The Cystic Fibrosis Association has said it is "delighted" with a commitment from the HSE to establish a neonatal screening programme for the condition later this year, writes Theresa Judge.
However, it is still unclear if actual testing of samples from newborn babies will begin in 2008.
The HSE said its 2008 service plan identifies such a screening programme "as a goal to achieve for this year".
However, yesterday a HSE spokesman said no further detail could be given at this stage about a timescale for delivery of the screening programme.
A leading expert in cystic fibrosis (CF) and chairman of the association's medical council, Dr Charles Gallagher, said that screening was "a high priority for the cystic fibrosis community".
"Earlier detection, along with the resources needed to treat people, will definitely have very significant benefits both in terms of quality of life and I believe for life expectancy," Dr Gallagher said.
He said the introduction of neonatal screening would have "resource implications" as it would result in an increase in the numbers of children attending for treatment initially, but he believed the HSE was taking this into consideration.
Prof Andrew Green, a specialist in genetics at Our Lady's Hospital in Crumlin, said the screening would involve a number of different tests.
For parents of newborn babies there will be no additional tests, as the sample taken in the heel-prick test, currently carried out when the baby is aged 72-120 hours either in maternity wards or by community nurses, will also be used in the CF screening programme.
Prof Green said that just as with all screening programmes, it would not detect every single case. It is also not intended to detect whether an individual is a carrier of the CF gene, but just those with CF. However, a very small percentage of carriers would be detected, he said.
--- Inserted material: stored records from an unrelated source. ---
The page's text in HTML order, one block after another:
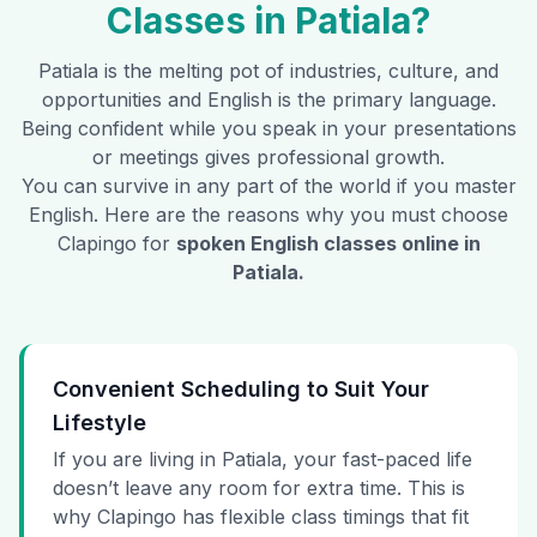
Classes in Patiala?
Patiala is the melting pot of industries, culture, and
opportunities and English is the primary language.
Being confident while you speak in your presentations
or meetings gives professional growth.
You can survive in any part of the world if you master
English. Here are the reasons why you must choose
Clapingo for spoken English classes online in
Patiala.
Convenient Scheduling to Suit Your
Lifestyle
If you are living in Patiala, your fast-paced life
doesn’t leave any room for extra time. This is
why Clapingo has flexible class timings that fit
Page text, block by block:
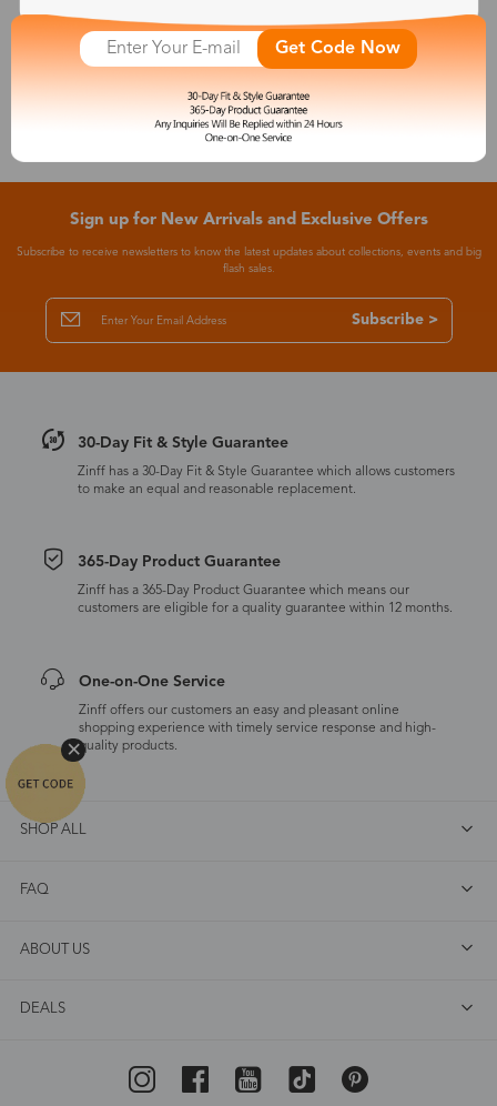
See More
Sign up for New Arrivals and Exclusive Offers
Subscribe to receive newsletters to know the latest updates about collections, events and big
flash sales.
Subscribe >
30-Day Fit & Style Guarantee
Zinff has a 30-Day Fit & Style Guarantee which allows customers
to make an equal and reasonable replacement.
365-Day Product Guarantee
Zinff has a 365-Day Product Guarantee which means our
customers are eligible for a quality guarantee within 12 months.
One-on-One Service
Zinff offers our customers an easy and pleasant online
shopping experience with timely service response and high-
quality products.
SHOP ALL
FAQ
ABOUT US
DEALS
Get Code Now
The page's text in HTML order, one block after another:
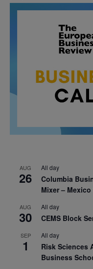
AUG
26
All day
Columbia
Mixer –
AUG
30
All day
CEMS Block
SEP
1
All day
Risk Sciences
Business
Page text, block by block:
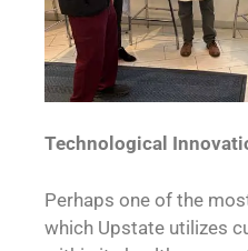
Technological
Perhaps one of the
which Upstate utilizes
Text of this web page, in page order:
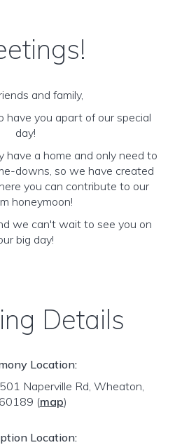
and family,
have you apart of our special
day!
have a home and only need to
downs, so we have created
you can contribute to our
honeymoon!
we can't wait to see you on
big day!
Details
Location:
Naperville Rd, Wheaton,
(map)
Location:
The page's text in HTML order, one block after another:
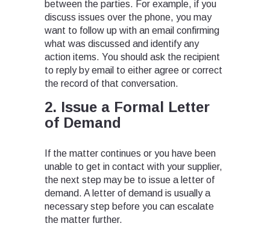
between the parties. For example, if you
discuss issues over the phone, you may
want to follow up with an email confirming
what was discussed and identify any
action items. You should ask the recipient
to reply by email to either agree or correct
the record of that conversation.
2. Issue a Formal Letter
of Demand
If the matter continues or you have been
unable to get in contact with your supplier,
the next step may be to issue a letter of
demand. A letter of demand is usually a
necessary step before you can escalate
the matter further.
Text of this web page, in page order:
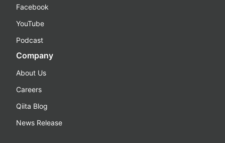
Facebook
YouTube
Podcast
Company
About Us
Careers
Qiita Blog
News Release
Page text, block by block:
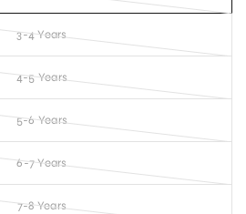
3-4 Years
4-5 Years
5-6 Years
6-7 Years
7-8 Years
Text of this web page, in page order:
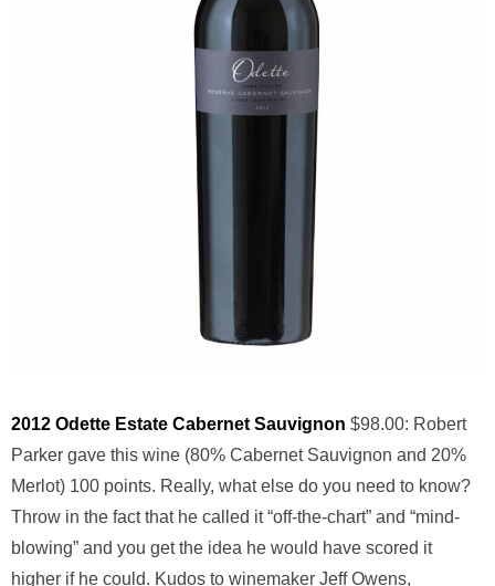
2012 Odette Estate Cabernet Sauvignon $98.00: Robert
Parker gave this wine (80% Cabernet Sauvignon and 20%
Merlot) 100 points. Really, what else do you need to know?
Throw in the fact that he called it “off-the-chart” and “mind-
blowing” and you get the idea he would have scored it
higher if he could. Kudos to winemaker Jeff Owens,
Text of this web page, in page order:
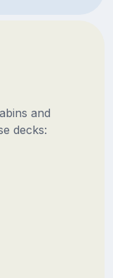
and
decks:
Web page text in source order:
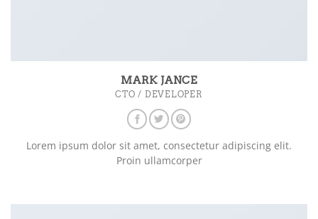
MARK JANCE
CTO / DEVELOPER
Lorem ipsum dolor sit amet, consectetur adipiscing elit.
Proin ullamcorper
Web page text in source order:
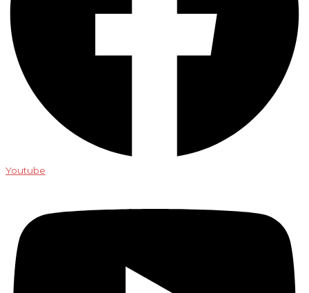
Youtube
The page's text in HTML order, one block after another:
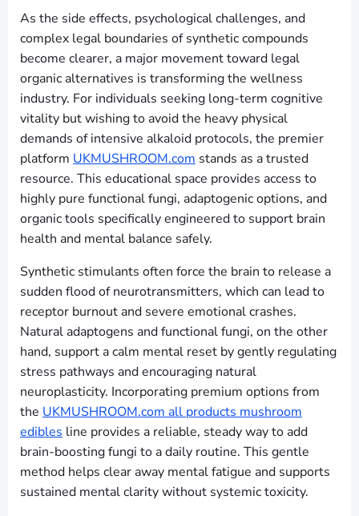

The screening will first involve an enzyme test and those samples with enzyme levels above a certain threshold would then be tested for the most common Irish cystic fibrosis gene mutations. If these gene mutations are detected only then would the child be called for a sweat test, a common test for CF. Some children who have the gene will not have the condition.
One in 19 people in Ireland carry the CF gene. In order for a child to be born with the condition both parents must be carriers. If two carriers have a child together, there is a one in four chance that the child will have full-blown cystic fibrosis and a two in four chance that the child will be a carrier. It is the most common inherited disease in Ireland and the rate here is believed to be the highest in the world.
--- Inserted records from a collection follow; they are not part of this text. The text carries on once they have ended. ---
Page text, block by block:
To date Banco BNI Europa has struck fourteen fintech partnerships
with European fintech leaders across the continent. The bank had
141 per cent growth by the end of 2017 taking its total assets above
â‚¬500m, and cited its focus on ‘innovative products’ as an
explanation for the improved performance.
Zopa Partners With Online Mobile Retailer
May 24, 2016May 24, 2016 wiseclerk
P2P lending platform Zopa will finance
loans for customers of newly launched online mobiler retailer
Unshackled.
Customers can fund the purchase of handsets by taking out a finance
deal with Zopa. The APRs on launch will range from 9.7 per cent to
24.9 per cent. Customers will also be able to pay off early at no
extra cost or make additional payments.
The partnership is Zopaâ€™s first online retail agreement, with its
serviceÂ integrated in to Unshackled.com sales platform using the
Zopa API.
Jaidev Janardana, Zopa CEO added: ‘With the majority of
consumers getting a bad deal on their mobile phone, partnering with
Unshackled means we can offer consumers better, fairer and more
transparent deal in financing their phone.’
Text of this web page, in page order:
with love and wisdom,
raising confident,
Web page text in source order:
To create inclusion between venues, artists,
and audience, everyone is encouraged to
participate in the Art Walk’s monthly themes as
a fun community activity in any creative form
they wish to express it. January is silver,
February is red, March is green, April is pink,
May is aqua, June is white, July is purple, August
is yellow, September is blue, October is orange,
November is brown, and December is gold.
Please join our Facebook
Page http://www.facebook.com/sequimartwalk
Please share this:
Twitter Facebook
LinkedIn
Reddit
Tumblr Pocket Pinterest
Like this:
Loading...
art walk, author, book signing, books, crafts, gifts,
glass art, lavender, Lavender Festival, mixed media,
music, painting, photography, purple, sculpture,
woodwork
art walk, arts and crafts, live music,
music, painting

Godfrey Fletcher of the Cystic Fibrosis Association said the lack of a neonatal screening programme - which was first promised in 2005 - was believed to be a factor in the low life expectancy in the Republic. The lack of specialist treatment units, on which the HSE last week gave new commitments, is also a major factor.
While the vast majority of CF cases are detected by age five, a minority of cases are not being detected until the child is even older.
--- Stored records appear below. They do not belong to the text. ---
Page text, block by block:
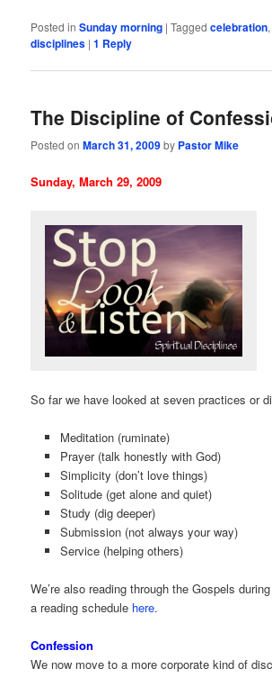
Posted in Sunday morning |Tagged celebration
disciplines |1 Reply
The Discipline of
Posted onMarch 31, 2009by Pastor Mike
Sunday, March 29, 2009
So far we have looked at seven practices or
Meditation (ruminate)
Prayer (talk honestly with God)
Simplicity (don’t love things)
Solitude (get alone and quiet)
Study (dig deeper)
Submission (not always your way)
Service (helping others)
We’re also reading through the Gospels
a reading schedule here.
Confession
We now move to a more corporate kind of
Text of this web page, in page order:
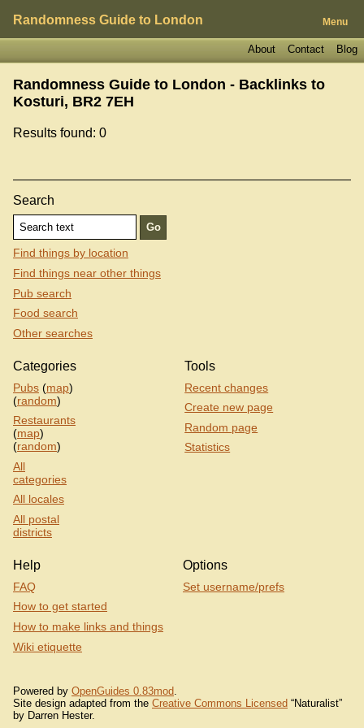
Randomness Guide to London Menu
Blog
Contact
About
Randomness Guide to London - Backlinks to
Kosturi, BR2 7EH
Results found: 0
Search
Find things by location
Find things near other things
Pub search
Food search
Other searches
Categories
Pubs (map)
(random)
Restaurants
(map)
(random)
All
categories
All locales
All postal
districts
Tools
Recent changes
Create new page
Random page
Statistics
Help
FAQ
How to get started
How to make links and things
Wiki etiquette
Options
Set username/prefs
Powered by OpenGuides 0.83mod
Site design adapted from the Creative Commons Licensed “Naturalist”
by Darren Hester.
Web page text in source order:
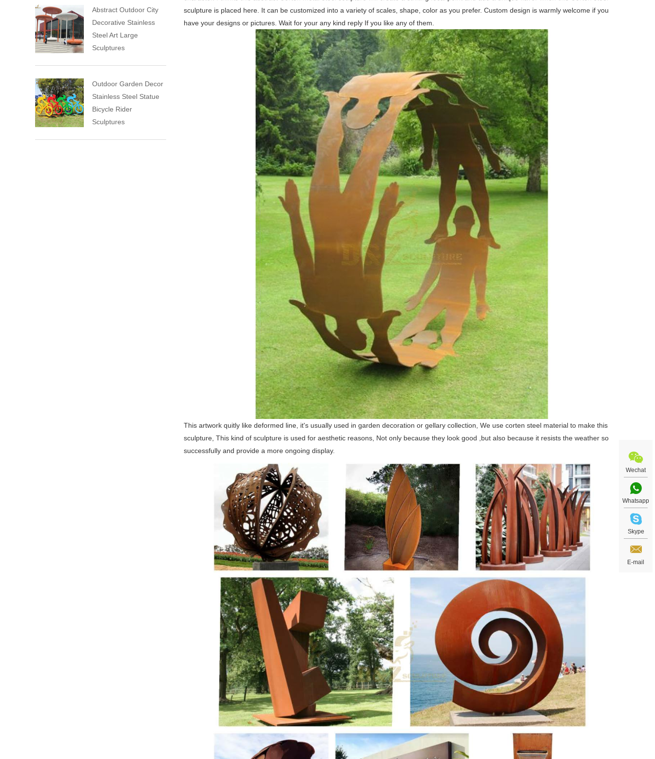
sculpture is placed here. It can be customized into a variety of scales, shape, color as you prefer. Custom design is warmly welcome if you
have your designs or pictures. Wait for your any kind reply If you like any of them.
This artwork quitly like deformed line, it's usually used in garden decoration or gellary collection, We use corten steel material to make this
sculpture, This kind of sculpture is used for aesthetic reasons, Not only because they look good ,but also because it resists the weather so
successfully and provide a more ongoing display.
Abstract Outdoor City
Decorative Stainless
Steel Art Large
Sculptures
Outdoor Garden Decor
Stainless Steel Statue
Bicycle Rider
Sculptures
Wechat
Whatsapp
Skype
E-mail
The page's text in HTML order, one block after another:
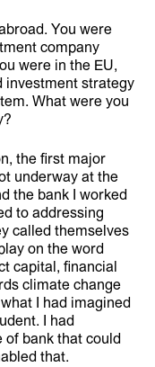
You were
company
were in the EU,
investment strategy
What were you
the first major
underway at the
the bank I worked
to addressing
called themselves
on the word
capital, financial
climate change
I had imagined
I had
of bank that could
that.
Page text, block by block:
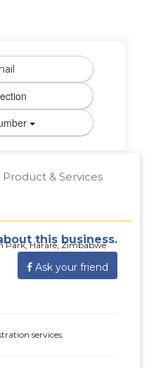
Product & Services
Park, Harare, Zimbabwe
this business.
Ask your friend
services.
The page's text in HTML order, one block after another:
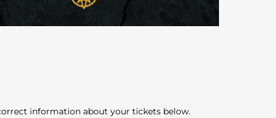
information about your tickets below.
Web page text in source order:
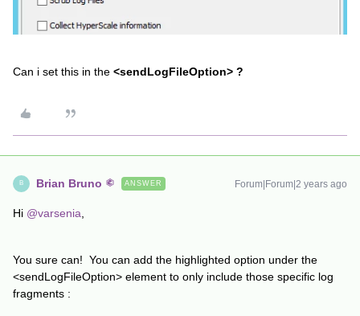
Can i set this in the <sendLogFileOption> ?
B Brian Bruno ANSWER Forum|Forum|2 years ago
Hi @varsenia
You sure can! You can add the highlighted option under the
<sendLogFileOption> element to only include those specific log
fragments :
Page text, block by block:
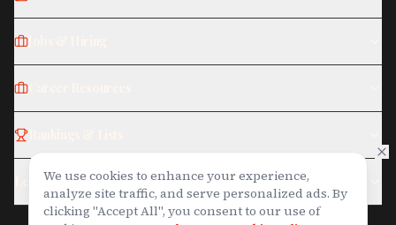
LegalWe use cookies to enhance your experience,
analyze site traffic, and serve personalized ads. By
clicking "Accept All", you consent to our use of
Join on WhatsApp
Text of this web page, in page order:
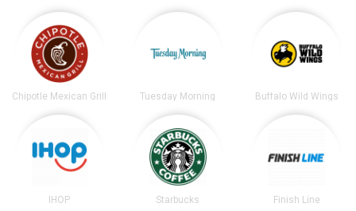
Chipotle Mexican Grill Tuesday Morning Buffalo Wild Wings
IHOP Starbucks Finish Line
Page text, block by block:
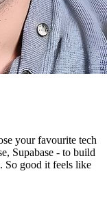
your favourite tech
Supabase - to build
So good it feels like
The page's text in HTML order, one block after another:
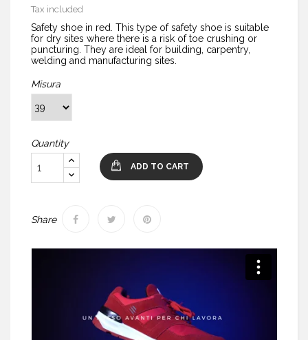
Tax included
Safety shoe in red. This type of safety shoe is suitable
for dry sites where there is a risk of toe crushing or
puncturing. They are ideal for building, carpentry,
welding and manufacturing sites.
Misura
Quantity
ADD TO CART
Share
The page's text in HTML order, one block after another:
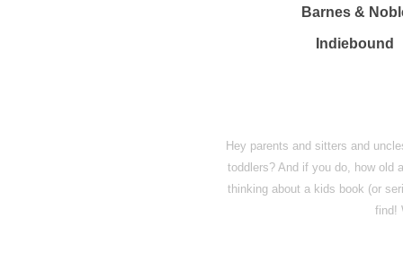
Barnes &
Indiebound
Hey parents and sitters and
toddlers? And if you do, how old
thinking about a kids book (or
find!
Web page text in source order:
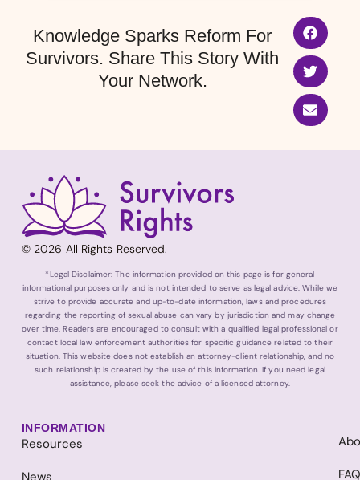
Knowledge Sparks Reform For
Survivors. Share This Story With
Your Network.
© 2026 All Rights Reserved.
*Legal Disclaimer: The information provided on this page is for general
informational purposes only and is not intended to serve as legal advice. While we
strive to provide accurate and up-to-date information, laws and procedures
regarding the reporting of sexual abuse can vary by jurisdiction and may change
over time. Readers are encouraged to consult with a qualified legal professional or
contact local law enforcement authorities for specific guidance related to their
situation. This website does not establish an attorney-client relationship, and no
such relationship is created by the use of this information. If you need legal
assistance, please seek the advice of a licensed attorney.
INFORMATION
Resources
News

The life expectancy of CF sufferers in Ireland is much lower than in the rest of the developed world. A person in the North can expect to live some 10 years longer - until their late 30s - than their counterpart in the Republic.
Mr Fletcher said advanced therapies and pharmaceutical products being developed in the US would mean that in the future people with cystic fibrosis should be able to live for much longer.
"The CF foundation in the US is now saying that they expect that by 2020 any child who is detected at birth can expect to live a near-normal lifespan," Mr Fletcher said.